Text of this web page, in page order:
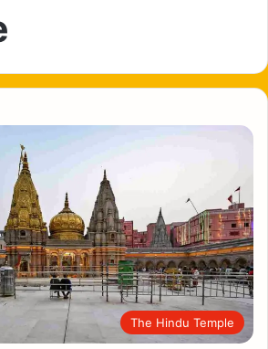
The Hindu Temple
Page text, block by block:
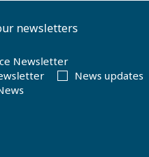
newsletters
Newsletter
News updates
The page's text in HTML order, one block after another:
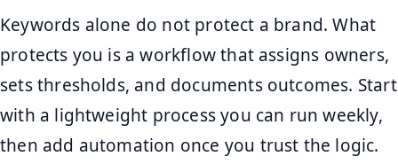
Keywords alone do not protect a brand. What
protects you is a workflow that assigns owners,
sets thresholds, and documents outcomes. Start
with a lightweight process you can run weekly,
then add automation once you trust the logic.
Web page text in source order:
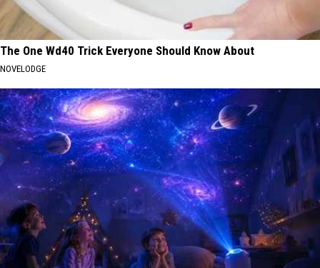
The One Wd40 Trick Everyone Should Know About
NOVELODGE
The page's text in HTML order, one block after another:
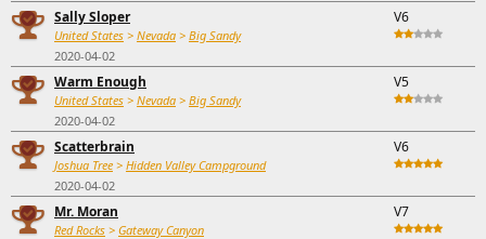
Sally Sloper
United States > Nevada > Big Sandy
2020-04-02
V6
Warm Enough
United States > Nevada > Big Sandy
2020-04-02
V5
Scatterbrain
Joshua Tree > Hidden Valley Campground
2020-04-02
V6
Mr. Moran
Red Rocks > Gateway Canyon
V7
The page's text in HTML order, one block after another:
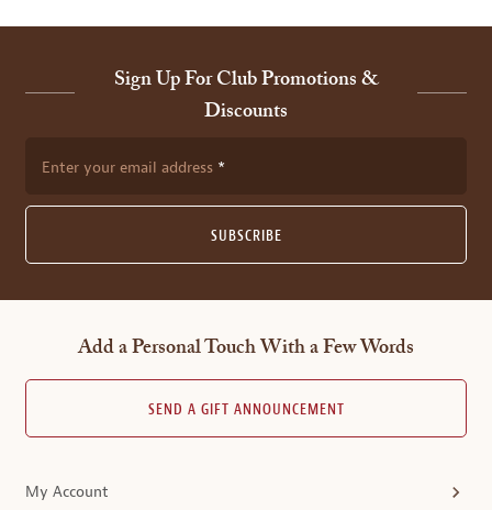
Sign Up For Club Promotions &
Discounts
Enter your email address
SUBSCRIBE
Add a Personal Touch With a Few Words
SEND A GIFT ANNOUNCEMENT
My Account
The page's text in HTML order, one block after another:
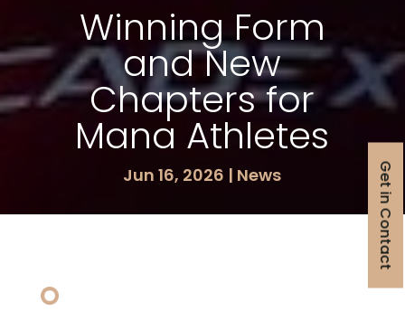
Winning Form
and New
Chapters for
Mana Athletes
Jun 16, 2026 | News Get in Contact

•••••

# [Work request]
Retype all of the material above precisely as it reads. Pictures are not part of the copy.

# [Response below]
Text of this web page, in page order:
The Hindu Temple
Page text, block by block:
newsletters
Newsletter
News updates
The page's text in HTML order, one block after another:
Keywords alone do not protect a brand. What
protects you is a workflow that assigns owners,
sets thresholds, and documents outcomes. Start
with a lightweight process you can run weekly,
then add automation once you trust the logic.
Web page text in source order:
The One Wd40 Trick Everyone Should Know About
NOVELODGE
The page's text in HTML order, one block after another:
Sally Sloper
United States > Nevada > Big Sandy
2020-04-02
V6
Warm Enough
United States > Nevada > Big Sandy
2020-04-02
V5
Scatterbrain
Joshua Tree > Hidden Valley Campground
2020-04-02
V6
Mr. Moran
Red Rocks > Gateway Canyon
V7
The page's text in HTML order, one block after another:
Sign Up For Club Promotions &
Discounts
Enter your email address
SUBSCRIBE
Add a Personal Touch With a Few Words
SEND A GIFT ANNOUNCEMENT
My Account
The page's text in HTML order, one block after another:
Winning Form
and New
Chapters for
Mana Athletes
Jun 16, 2026 | News Get in Contact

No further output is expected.